Michael J Peeters 1,, M Kenneth Cor 2, Sarah E Petite 1, Michelle N Schroeder 1
PMCID: PMC8102968  PMID: 34007675

Abstract

Objectives:

Performance-based assessments, including objective structured clinical examinations (OSCEs), are essential learning assessments within pharmacy education. Because important educational decisions can follow from performance-based assessment results, pharmacy colleges/schools should demonstrate acceptable rigor in validation of their learning assessments. Though G-Theory has rarely been reported in pharmacy education, it would behoove pharmacy educators to, using G-Theory, produce evidence demonstrating reliability as a part of their OSCE validation process. This investigation demonstrates the use of G-Theory to describes reliability for an OSCE, as well as to show methods for enhancement of the OSCE’s reliability.

Innovation:

To evaluate practice-readiness in the semester before final-year rotations, third-year PharmD students took an OSCE. This OSCE included 14 stations over three weeks. Each week had four or five stations; one or two stations were scored by faculty-raters while three stations required students’ written responses. All stations were scored 1-4. For G-Theory analyses, we used G_Strings and then mGENOVA.

Critical Analysis:

Ninety-seven students completed the OSCE; stations were scored independently. First, univariate G-Theory design of students crossed with stations nested in weeks (p × s:w) was used. The total-score g-coefficient (reliability) for this OSCE was 0.72. Variance components for test parameters were identified. Of note, students accounted for only some OSCE score variation. Second, a multivariate G-Theory design of students crossed with stations (p × s°) was used. This further analysis revealed which week(s) were weakest for the reliability of test-scores from this learning assessment. Moreover, decision-studies showed how reliability could change depending on the number of stations each week. For a g-coefficient >0.80, seven stations per week were needed. Additionally, targets for improvements were identified.

Implications:

In test validation, evidence of reliability is vital for the inference of generalization; G-Theory provided this for our OSCE. Results indicated that the reliability of scores was mediocre and could be improved with more stations.
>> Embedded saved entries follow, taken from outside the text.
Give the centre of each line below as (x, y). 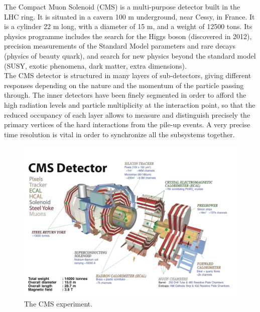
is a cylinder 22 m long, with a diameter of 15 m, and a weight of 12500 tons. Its (128, 26)
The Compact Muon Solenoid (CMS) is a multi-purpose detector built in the (122, 7)
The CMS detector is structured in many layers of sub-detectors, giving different (128, 75)
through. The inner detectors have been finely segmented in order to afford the (125, 95)
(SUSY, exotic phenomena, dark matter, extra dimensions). (95, 65)
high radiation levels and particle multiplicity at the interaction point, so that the (130, 104)
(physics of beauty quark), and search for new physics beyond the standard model (130, 55)
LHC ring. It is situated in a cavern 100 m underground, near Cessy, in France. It (129, 16)
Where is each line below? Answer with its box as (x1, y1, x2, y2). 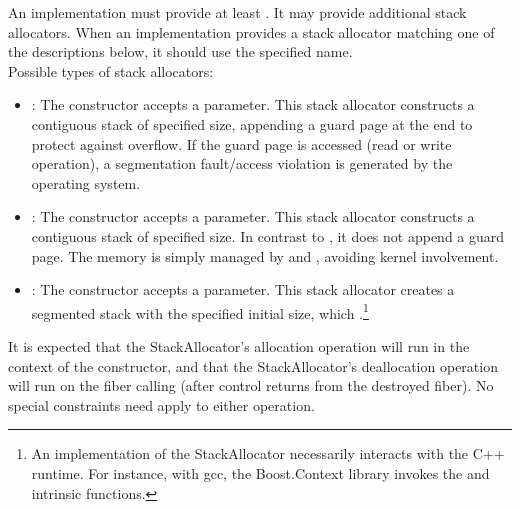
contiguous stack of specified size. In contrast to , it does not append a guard (31, 225, 505, 246)
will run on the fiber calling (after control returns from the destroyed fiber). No (8, 375, 494, 396)
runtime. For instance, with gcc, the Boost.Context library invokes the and (31, 462, 490, 483)
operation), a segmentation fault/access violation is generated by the (31, 153, 453, 174)
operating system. (31, 172, 141, 193)
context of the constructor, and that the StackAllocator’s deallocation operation (8, 355, 498, 376)
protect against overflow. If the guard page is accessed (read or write (31, 133, 452, 154)
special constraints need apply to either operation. (8, 394, 315, 415)
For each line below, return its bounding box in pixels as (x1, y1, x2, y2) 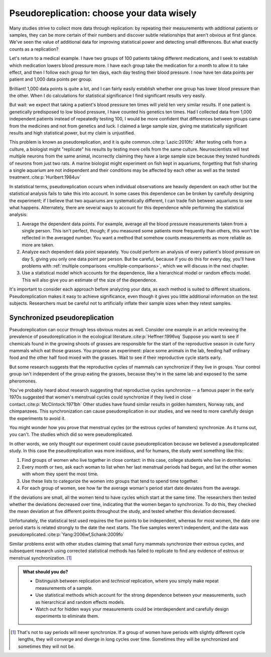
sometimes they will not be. (18, 643, 75, 649)
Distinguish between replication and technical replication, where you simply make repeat (35, 578, 219, 584)
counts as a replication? (9, 46, 59, 52)
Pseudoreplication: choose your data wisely (9, 8, 197, 19)
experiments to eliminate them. (35, 613, 99, 619)
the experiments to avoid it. (9, 415, 66, 421)
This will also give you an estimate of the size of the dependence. (22, 277, 158, 283)
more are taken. (22, 241, 55, 248)
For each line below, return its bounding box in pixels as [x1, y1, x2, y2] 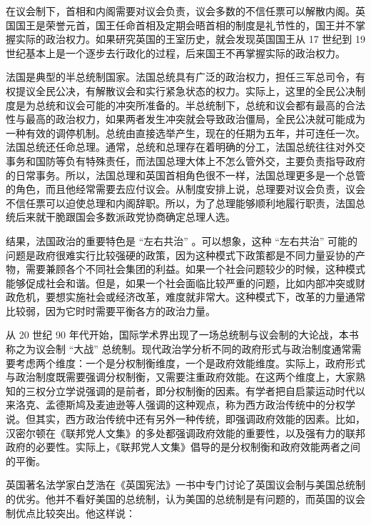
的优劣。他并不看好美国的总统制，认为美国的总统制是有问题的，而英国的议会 [6, 491, 365, 506]
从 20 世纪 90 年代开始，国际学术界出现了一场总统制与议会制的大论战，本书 [6, 327, 359, 342]
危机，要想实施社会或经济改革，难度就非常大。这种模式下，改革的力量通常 [15, 289, 365, 304]
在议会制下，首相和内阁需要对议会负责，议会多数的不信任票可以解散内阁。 [6, 4, 355, 18]
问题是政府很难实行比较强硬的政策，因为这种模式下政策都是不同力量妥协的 [6, 247, 355, 262]
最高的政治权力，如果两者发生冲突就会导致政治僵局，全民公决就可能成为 [25, 111, 365, 126]
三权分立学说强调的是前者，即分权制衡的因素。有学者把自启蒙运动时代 [25, 383, 355, 398]
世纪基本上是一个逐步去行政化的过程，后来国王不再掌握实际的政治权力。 [6, 45, 345, 60]

Revision of problematic stations could help reliability as well. Within this need for more stations, one practical insight was to administer those stations over multiple weeks/occasions (instead of all stations in one occasion).

Keywords: objective structured clinical examination, reliability, validation, generalizability theory

DESCRIPTION OF PROBLEM

Assessing clinical competencies is a vital aspect for education in the health-professions; although, building rigorous performance-based assessments can be challenging.1,2 As opposed to measuring and reporting a single source of measurement error with written examinations (i.e., using internal consistency with Cronbach’s alpha or KR-20), a performance-based assessment has multiple sources of measurement error. Thus, an internal consistency coefficient (such as Cronbach’s alpha or KR-20), or inter-rater reliability coefficient (such as an intraclass correlation or Cohen’s kappa) will not be enough to adequately describe the reliability of total-scores from these more complex assessments.3

The Objective Structured Clinical Exam (OSCE) is one popular performance-based assessment method to assess competencies in the healthcare professions by direct observation.1-3 Compared to other performance-based assessment methods, the OSCE method can more easily control complexity and variables in an exam (i.e., standardization).2 A typical OSCE structure has students rotate around a series of timed stations, with each station assessing a different skill related to a clinical competency. That said, the OSCE method has the potential for stronger reliability and validity support than with other performance-based assessment methods.2 Developing and implementing an OSCE should not assume nor imply that reliability and validity will be sufficient;4 these need to be examined, especially for high-stakes testing.5

Doctor of Pharmacy (PharmD) programs should have both valid and reliable assessment mechanisms, and evidence for validation is needed. The extent of this evidence will depend on the stakes of a learning assessment’s scores in decision-making. The higher the stakes, the more validation evidence that is needed.5 Generalizability Theory can be used for some validation evidence and standards for its reporting have been discussed.6

As a conceptual framework, Kane’s Framework for Validation can provide guidance and structure for validation of interpretations from test scores for learning assessments in any PharmD program.7 Furthermore, reliability of student learning assessments can be justified using Generalizability Theory (G-Theory), which is a widely-accepted psychometric model for quantifying reliability.3 Of note, G-Theory is especially useful (and some experts would say essential) for analyzing a performance-based assessment (e.g., an OSCE).3,8 An introductory review, as well as other examples in using G-Theory in pharmacy education, are in this issue of the Journal.9

Prior studies in pharmacy education have rarely reported use of G-Theory to produce their reliability evidence as part of their validation process.7 Innovations of this report are demonstrating the use G-Theory to compute reliability for a complex performance-based assessment in pharmacy education, as well as showing the use of decision-studies to illustrate changes in reliability depending on number of stations over multiple weeks/occasions. This article is intended to demonstrate use of G-Theory with an example of performance-based assessment in pharmacy education.

DESCRIPTION OF INNOVATION

In this OSCE iteration, the 14 stations were: device counseling, over-the-counter counseling, knowledge of top 200 medications, compounding calculations, prescription checking, obtaining a medication history, medication reconciliation, drug information presenting, renal dosing, adverse drug events, adherence barriers, pharmacokinetic calculations, intravenous compatibility, and drug interactions. These stations were planned, created, and developed by a team of five practicing faculty pharmacists. The fourteen skills-based OSCE stations were divided into 4-5 stations per week. Thus, one OSCE spanned three weeks to include all of the different stations.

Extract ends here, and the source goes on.